▸ Aim of the task
From the entries below, pull out each line where "chat" appears.

━━━━━ Provided records ━━━━━

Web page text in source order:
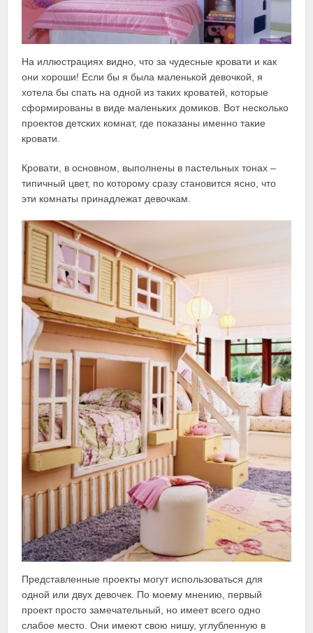
На иллюстрациях видно, что за чудесные кровати и как
они хороши! Если бы я была маленькой девочкой, я
хотела бы спать на одной из таких кроватей, которые
сформированы в виде маленьких домиков. Вот несколько
проектов детских комнат, где показаны именно такие
кровати.
Кровати, в основном, выполнены в пастельных тонах –
типичный цвет, по которому сразу становится ясно, что
эти комнаты принадлежат девочкам.
Представленные проекты могут использоваться для
одной или двух девочек. По моему мнению, первый
проект просто замечательный, но имеет всего одно
слабое место. Они имеют свою нишу, углубленную в
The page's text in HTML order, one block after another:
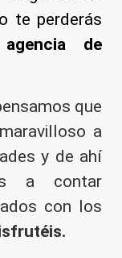
te perderás
agencia de
que
a
y de ahí
a contar
con los
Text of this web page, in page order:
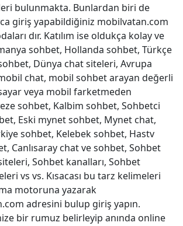
bulunmakta. Bunlardan biri de
giriş yapabildiğiniz mobilvatan.com
dır. Katılım ise oldukça kolay ve
sohbet, Hollanda sohbet, Türkçe
Dünya chat siteleri, Avrupa
chat, mobil sohbet arayan değerli
veya mobil farketmeden
sohbet, Kalbim sohbet, Sohbetci
Eski mynet sohbet, Mynet chat,
sohbet, Kelebek sohbet, Hastv
Canlısaray chat ve sohbet, Sohbet
Sohbet kanalları, Sohbet
vs vs. Kısacası bu tarz kelimeleri
motoruna yazarak
adresini bulup giriş yapın.
bir rumuz belirleyip anında online
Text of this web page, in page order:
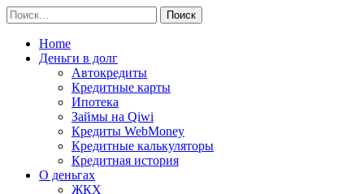
Перейти
к
содержимому
Найти:
Home
Деньги в долг
Автокредиты
Кредитные карты
Ипотека
Займы на Qiwi
Кредиты WebMoney
Кредитные калькуляторы
Кредитная история
О деньгах
ЖКХ
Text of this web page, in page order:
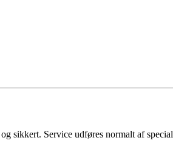
sikkert. Service udføres normalt af
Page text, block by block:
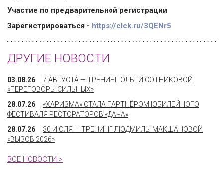
Участие по предварительной регистрации
Зарегистрироваться - https://clck.ru/3QENr5
ДРУГИЕ НОВОСТИ
03.08.26
7 АВГУСТА — ТРЕНИНГ ОЛЬГИ СОТНИКОВОЙ
«ПЕРЕГОВОРЫ СИЛЬНЫХ»
28.07.26
«ХАРИЗМА» СТАЛА ПАРТНЁРОМ ЮБИЛЕЙНОГО
ФЕСТИВАЛЯ РЕСТОРАТОРОВ «ДАЧА»
28.07.26
30 ИЮЛЯ — ТРЕНИНГ ЛЮДМИЛЫ МАКШАНОВОЙ
«ВЫЗОВ 2026»
ВСЕ НОВОСТИ >

━━━━━

▸ Your response
Dünya chat siteleri, Avrupa
chat, mobil sohbet arayan değerli
Eski mynet sohbet, Mynet chat,
Canlısaray chat ve sohbet, Sohbet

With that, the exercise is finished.